Stone has known her whole life that she’s a girl, and she was ten when she started puberty.

At that time, young people wanting to take puberty blockers, known as stage one, had to make a submission to the Family Court for permission.

“My testosterone levels were really high, and I was stressed out at that point, because I didn’t think that we’d be able to get to court in time,” she says.

“I was getting quite scared.

“There was a lot of comparing myself to other girls at school. They were talking about periods and breasts and stuff like that, and I was stressed about puberty and masculinising.”

Stage one treatment for trans children no longer requires the family to go to court, thanks to lobbying by Stone herself.

Stage two treatment is hormone replacement therapy to bring on puberty for a young trans person’s correct sex—oestrogen to start female puberty, in Stone’s case. And unlike stage one, it still requires permission from the court.

“I was very self-conscious about my body,” says Stone. “I thought I looked really masculine and I really wanted to go into female puberty so I could develop alongside my peers.”

Stone was 15 when she went to court for permission to start hormone therapy.

“Going to court was really stressful,” she says. “It’s a long process, getting your lawyers and all the documents together, getting letters from your paediatrician and your psychiatrist.

“It’s a really drawn-out experience, and just having to go through that, for trans kids, is incredibly stressful. Applying for stage two was probably one of the darkest periods of my life.

“I became very paranoid about my voice breaking and that I didn’t look feminine. Even though I probably did look feminine, I was over-examining my body, scrutinising every inch of myself. And that came directly from having to go to court.

“It’s horrible, and it’s worse for other kids who don’t have parents who are supportive or whose families aren’t able to get pro bono lawyers. It costs families thousands and thousands of dollars. To have the mental health issues that come out of the process, and the pressure it puts on the whole family as well, it’s horrible. It’s awful.”

The big day in court finally came, and Stone watched as one of the most important decisions in her life was made.

“Sitting in the courtroom with the judge who was going to make a massive decision about my body, I felt completely powerless,” she says.

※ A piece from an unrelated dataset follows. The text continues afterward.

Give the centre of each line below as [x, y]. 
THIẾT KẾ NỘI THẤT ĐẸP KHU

“It’s bizarre, a decision that should be mine about my body, was handed to a complete stranger. It’s completely and utterly unfair.”

Fortunately, the court agreed to grant Stone access to stage two hormones.

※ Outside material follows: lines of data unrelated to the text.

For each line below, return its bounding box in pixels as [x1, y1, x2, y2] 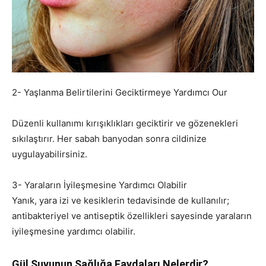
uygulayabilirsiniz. [12, 148, 87, 160]
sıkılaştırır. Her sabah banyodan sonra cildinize [12, 133, 207, 145]
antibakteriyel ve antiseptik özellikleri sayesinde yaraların [12, 210, 252, 222]
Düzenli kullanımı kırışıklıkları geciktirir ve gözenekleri [12, 118, 238, 129]
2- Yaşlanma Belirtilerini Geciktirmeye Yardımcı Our [12, 87, 227, 99]
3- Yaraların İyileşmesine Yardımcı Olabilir [12, 179, 187, 191]
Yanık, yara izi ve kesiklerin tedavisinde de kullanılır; [12, 195, 229, 207]
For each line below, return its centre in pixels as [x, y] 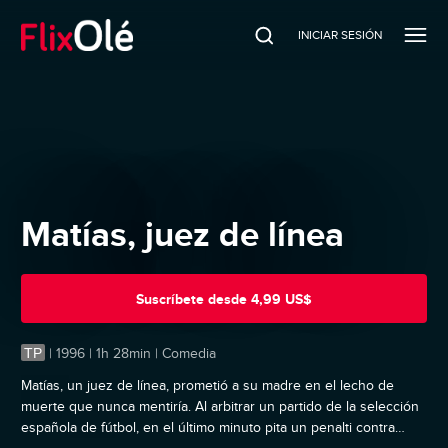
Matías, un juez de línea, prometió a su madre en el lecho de [207, 386]
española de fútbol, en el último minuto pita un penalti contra [208, 428]
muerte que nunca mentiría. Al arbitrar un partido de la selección [220, 407]
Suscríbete [170, 298]
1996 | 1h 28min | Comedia [136, 354]
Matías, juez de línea [182, 234]
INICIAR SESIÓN [339, 34]
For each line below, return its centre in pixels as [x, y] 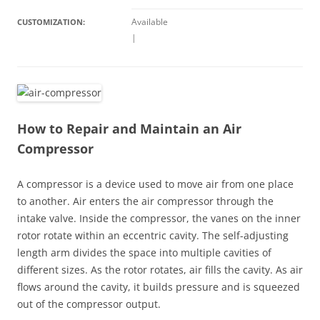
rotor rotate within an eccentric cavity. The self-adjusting [153, 235]
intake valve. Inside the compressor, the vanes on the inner [159, 218]
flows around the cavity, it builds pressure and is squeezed [159, 287]
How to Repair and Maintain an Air [129, 129]
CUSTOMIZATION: [51, 22]
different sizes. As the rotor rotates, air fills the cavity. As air [160, 270]
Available [150, 22]
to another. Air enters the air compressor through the [145, 201]
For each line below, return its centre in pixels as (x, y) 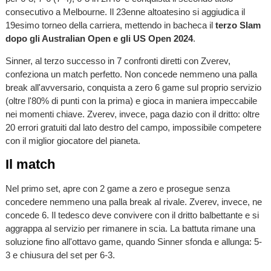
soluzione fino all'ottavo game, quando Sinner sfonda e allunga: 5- (133, 241)
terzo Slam (238, 25)
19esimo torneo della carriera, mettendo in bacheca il (110, 25)
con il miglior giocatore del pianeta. (73, 141)
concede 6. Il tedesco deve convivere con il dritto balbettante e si (132, 215)
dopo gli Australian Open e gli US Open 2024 (99, 38)
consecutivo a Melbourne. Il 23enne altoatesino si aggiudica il (125, 12)
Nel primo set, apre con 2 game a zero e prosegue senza (117, 188)

“It was like all the stress and this massive burden had just been lifted from my shoulders,” she remembers.

“I felt like finally I didn’t have to go back to court and I could live as my authentic self without anyone else having to decide for me what’s best for me. I was so relieved that I didn’t have to plead anymore with anybody to just be who I am, I could just do it and move on.”

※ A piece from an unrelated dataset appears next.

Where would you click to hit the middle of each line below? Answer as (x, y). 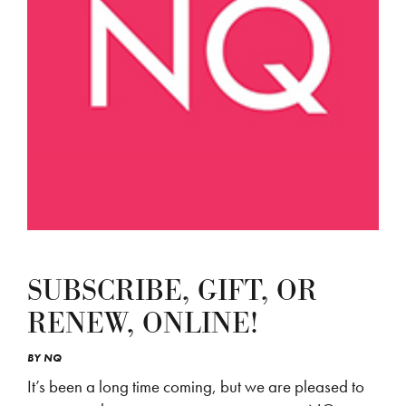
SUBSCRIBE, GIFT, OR (172, 292)
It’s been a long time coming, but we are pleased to (196, 387)
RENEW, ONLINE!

Stone’s court appearance was in the morning, and she started hormone treatment that afternoon.

“We went up to the local pharmacy together,” says Stone’s mother.

“I put in the script, and we got the packet and took it to the cash register. It cost us $8.90.

“We both started laughing and laughing, because it had been such a horrific process, and such an awful ordeal, and so discriminatory, all for a packet of standard oestrogen tablets that cost $8.90.”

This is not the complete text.